In a geometry class, there is grades for classroom participation, each student is asked to go to the board and write out problem question and then solve it. This is time waste and the teacher cannot complete even 4 problems in a section in class ( out of 40 per section). Rest are not even given for homework...only the easy ones are given for homework. There was a code red fire drill that happened during a Math class and for entire class points were taken off one whole grade for class room participation for that week..since their pref was not satisfactory...what is this got to do with Geometry grades?

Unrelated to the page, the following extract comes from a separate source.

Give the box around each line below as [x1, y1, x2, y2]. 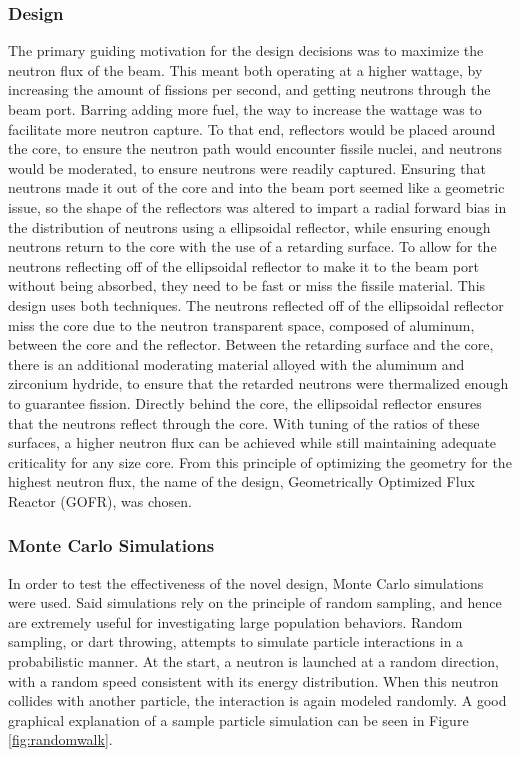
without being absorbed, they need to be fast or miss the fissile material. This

Taking up every small thing on grades at high school level is not received well by the teacher or my student.
Ultimately a child's grade in black and white is what matters in college admission.. and I'm not sure if catholic school understands this. They either over emphasize on discipline and over sees the final impact on grades.
Of course needless to say, catholic school teach so much hard work and kids stand unique in their social behavior and discipline.


healthy11
healthy11 December 4, 2008
It doesn't look like you finished your question, but I'm the parent of a catholic high school student who applied to 6 different colleges across the U.S. (large, midsized, & small; public & private; "highly competitive" and not) and he got accepted into all of them, with scholarship offers to most. He didn't apply to an "Ivy League" school, but that was his decision....some of his classmates did apply, and they got accepted.

As far as I can tell, most colleges seem to appreciate the more disciplined students who come out of catholic high schools, but if the student doesn't take a solid "college-prep" curriculum, and get respectable grades, it won't matter whether they are in a public or parochial high school...they'll have a tougher time getting accepted and succeeding in college.